Georges ne douta point d’écrire un beau livre. Nul sujet n’était plus propre à piquer sa verve. Passionné comme il l’était sous ses dehors froids, ce lui serait une volupté de tous les instants que de crier effrontément à la face des hommes la vérité sur eux et leurs fausses vertus. Il se mit à l’ouvrage, arrêta son plan et fut heureux, l’ayant dressé, de dire à Lola :
— Vos arguments de l’autre soir m’ont beaucoup frappé : j’espère que dans un an nous serons libres !
— Vous tramez donc un mauvais coup ? lui demanda-t-elle.
Il lui exposa son projet.
— C’est bien ! dit la jeune femme après un silence.
Et elle voulut connaître par le menu l’affabulation mise au point. Quand Georges eut satisfait sa curiosité, son visage s’anima, ses yeux brillèrent, elle se jeta sur son amant, lui baisant les joues, avec une sorte de fureur dans cette effusion qu’il ne lui avait jamais vue.
— A nous deux, mon chéri, s’écria-t-elle, comme nous pourrions faire de belles choses !
La révolte, intégrale, automatique, contre l’homme, le principe ou l’institution, était pour son esprit le pain nécessaire. Il en tirait le meilleur de sa qualité. Georges entreprit sa tâche dès le jour suivant, soutenu par la fièvre de cette maîtresse plus pressée que lui-même de la voir en train. Elle exigea qu’il lui soumît les premiers feuillets, prit plaisir à les lire sur son épaule, puis s’inquiéta quotidiennement du travail fourni. Bientôt, sans que leur flamme en fût diminuée, ils connurent, au milieu de leurs enlacements, de longues pauses immobiles, chair contre chair, durant lesquelles il conversaient du chapitre en cours ou resserraient avec méthode les fils du suivant. Aucun détail alors n’était négligé. D’autant plus attentive à choisir ses mots que s’épanchait plus librement la rancœur de Georges, Lola, tout imprégnée de passion lucide, dévorée d’énergie calculatrice, mesurait le quolibet et dosait l’injure avec le soin d’une femme qui sert sa vengeance. La société piquait du nez dans ses faux semblants, la religion et la patrie grimaçaient, burlesques, sous ses attaques toujours précises et poussées à fond. Et parfois, quand d’aventure sa haine s’échauffait, Georges la comparait à une petite fille barbouillant d’encre ou de suie d’éclatantes poupées, arrachant leur perruque et leur parure, et désarticulant leurs membres de carton peint avant de les vêtir d’une loque dérisoire.

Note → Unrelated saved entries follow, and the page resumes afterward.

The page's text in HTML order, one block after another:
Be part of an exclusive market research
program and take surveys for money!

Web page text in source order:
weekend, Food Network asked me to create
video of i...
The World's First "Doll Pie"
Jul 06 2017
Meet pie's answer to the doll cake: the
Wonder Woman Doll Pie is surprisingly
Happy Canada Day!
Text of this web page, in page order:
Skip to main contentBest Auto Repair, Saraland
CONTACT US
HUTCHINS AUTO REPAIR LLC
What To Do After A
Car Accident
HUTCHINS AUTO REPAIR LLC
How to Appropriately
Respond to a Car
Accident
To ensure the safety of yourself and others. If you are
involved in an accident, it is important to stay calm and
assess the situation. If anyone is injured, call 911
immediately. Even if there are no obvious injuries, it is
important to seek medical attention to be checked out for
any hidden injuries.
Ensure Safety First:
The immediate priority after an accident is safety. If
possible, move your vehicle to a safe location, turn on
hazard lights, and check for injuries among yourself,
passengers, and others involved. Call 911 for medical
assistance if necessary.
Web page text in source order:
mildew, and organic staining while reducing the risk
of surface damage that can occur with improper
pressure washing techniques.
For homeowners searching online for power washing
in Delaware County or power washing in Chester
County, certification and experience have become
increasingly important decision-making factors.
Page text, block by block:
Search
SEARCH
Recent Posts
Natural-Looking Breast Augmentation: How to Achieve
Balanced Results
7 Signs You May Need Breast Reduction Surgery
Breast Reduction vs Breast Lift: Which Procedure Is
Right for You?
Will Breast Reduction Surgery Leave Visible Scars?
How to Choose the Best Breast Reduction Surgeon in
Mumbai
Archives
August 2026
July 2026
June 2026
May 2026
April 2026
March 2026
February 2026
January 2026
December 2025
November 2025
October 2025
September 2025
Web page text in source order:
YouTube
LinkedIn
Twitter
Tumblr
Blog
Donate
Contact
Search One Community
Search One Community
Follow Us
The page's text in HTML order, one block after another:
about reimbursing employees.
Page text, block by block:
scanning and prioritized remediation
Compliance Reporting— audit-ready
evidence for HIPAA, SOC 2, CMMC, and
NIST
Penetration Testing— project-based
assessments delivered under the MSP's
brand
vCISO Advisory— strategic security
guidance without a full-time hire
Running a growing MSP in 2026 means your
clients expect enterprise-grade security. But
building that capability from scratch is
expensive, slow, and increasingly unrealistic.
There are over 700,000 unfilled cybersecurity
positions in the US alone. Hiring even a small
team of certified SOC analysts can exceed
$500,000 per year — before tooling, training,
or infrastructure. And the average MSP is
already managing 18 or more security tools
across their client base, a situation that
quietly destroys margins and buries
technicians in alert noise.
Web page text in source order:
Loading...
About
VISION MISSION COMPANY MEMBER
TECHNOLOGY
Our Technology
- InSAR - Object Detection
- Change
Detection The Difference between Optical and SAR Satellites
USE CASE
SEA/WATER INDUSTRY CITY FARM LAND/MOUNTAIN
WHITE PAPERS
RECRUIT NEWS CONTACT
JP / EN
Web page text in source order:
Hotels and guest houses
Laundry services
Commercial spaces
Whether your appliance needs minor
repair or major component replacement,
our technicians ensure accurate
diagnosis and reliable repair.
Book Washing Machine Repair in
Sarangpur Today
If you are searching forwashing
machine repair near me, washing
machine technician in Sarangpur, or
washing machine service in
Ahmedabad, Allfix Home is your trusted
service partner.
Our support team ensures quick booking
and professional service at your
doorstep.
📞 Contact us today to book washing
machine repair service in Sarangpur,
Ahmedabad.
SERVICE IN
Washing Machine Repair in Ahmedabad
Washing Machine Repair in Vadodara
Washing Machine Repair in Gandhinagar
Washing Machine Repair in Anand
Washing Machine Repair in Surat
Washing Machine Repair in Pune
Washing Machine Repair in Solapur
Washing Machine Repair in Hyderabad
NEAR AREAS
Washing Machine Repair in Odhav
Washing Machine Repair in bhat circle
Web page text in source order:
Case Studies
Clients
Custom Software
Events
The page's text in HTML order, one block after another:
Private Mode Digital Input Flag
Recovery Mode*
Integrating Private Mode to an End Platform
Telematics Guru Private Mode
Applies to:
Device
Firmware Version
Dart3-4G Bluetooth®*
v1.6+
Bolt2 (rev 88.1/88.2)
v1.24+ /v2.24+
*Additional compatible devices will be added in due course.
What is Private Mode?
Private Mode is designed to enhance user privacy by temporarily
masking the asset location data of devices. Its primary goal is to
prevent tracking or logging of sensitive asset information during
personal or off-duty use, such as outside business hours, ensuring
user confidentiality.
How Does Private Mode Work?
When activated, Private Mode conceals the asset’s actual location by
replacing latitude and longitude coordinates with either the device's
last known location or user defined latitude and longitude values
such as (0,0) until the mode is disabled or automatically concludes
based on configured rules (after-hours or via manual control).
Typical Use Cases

Tant d’agressive ardeur agissait sur lui comme l’éperon sur l’indolence d’un cheval de sang. Tourmenté du souci de la perfection, mais poussant l’exigence jusqu’à la rigueur et mauvais lutteur par surcroît, il n’avait pu jusqu’à ce jour entreprendre une œuvre et soutenir au-delà des premiers obstacles l’effort indispensable à sa construction. Sur une phrase malsonnante, un paragraphe lourd, persuadé qu’il s’entêtait par aveuglement à heurter du front l’impossible, il relisait avec méfiance les pages déjà faites et reposait sa plume, découragé. L’ébauche allait rejoindre au fond du tiroir tant d’autres témoignages déjà oubliés d’une inspiration éphémère : une fois dans ce tombeau, elle n’en sortait plus.

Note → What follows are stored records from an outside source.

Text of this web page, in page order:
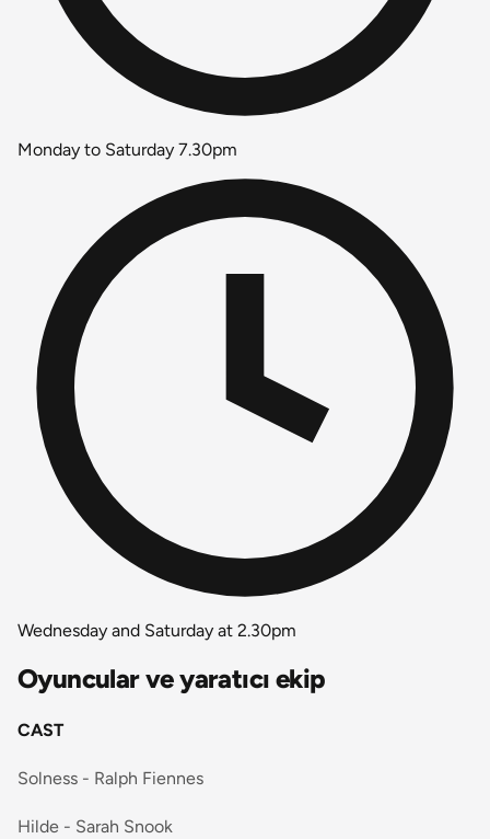
Monday to Saturday 7.30pm
Wednesday and Saturday at 2.30pm
Oyuncular ve yaratıcı ekip
CAST
Solness - Ralph Fiennes
Hilde - Sarah Snook
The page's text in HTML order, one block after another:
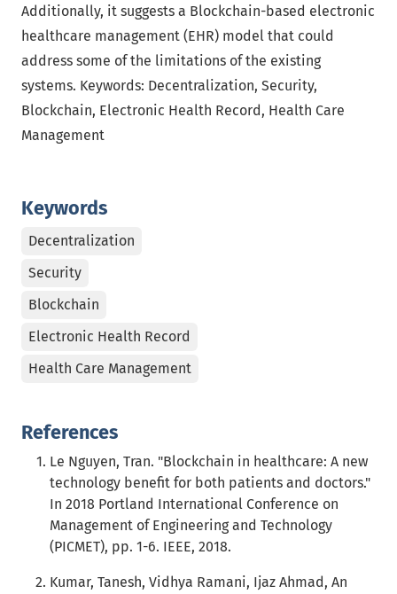
Keywords
Decentralization
Security
Blockchain
Electronic Health Record
Health Care Management
Additionally, it suggests a Blockchain-based electronic
healthcare management (EHR) model that could
address some of the limitations of the existing
systems. Keywords: Decentralization, Security,
Blockchain, Electronic Health Record, Health Care
Management
References
Le Nguyen, Tran. "Blockchain in healthcare: A new
technology benefit for both patients and doctors."
In 2018 Portland International Conference on
Management of Engineering and Technology
(PICMET), pp. 1-6. IEEE, 2018.
Kumar, Tanesh, Vidhya Ramani, Ijaz Ahmad, An

Ce lui fut un sujet de naïve fierté que de sentir à chaque séance s’aviver son zèle, stimulé de la veille et encore ardent. Il n’aurait pu sans confusion avouer à Lola qu’en assignant à son talent une étroite limite elle s’était montrée perspicace. Certes, il rencontrait des difficultés. Mais, au lieu de céder, il insistait et n’avait de répit qu’elles ne fussent vaincues. Aux rêveries stériles ou déprimantes qui suffisaient à l’occuper depuis trop longtemps, succéda une période d’enragé labeur, d’impitoyable lutte avec le style, de corps-à-corps surexcitant avec les idées. Tout au plus s’accordait-il, pour se délasser, une courte promenade à travers les bois ou quelque flânerie sur la terrasse ; et même alors il travaillait au chapitre en cours ou puisait dans les espoirs qu’il fondait sur l’œuvre un nouveau regain d’énergie.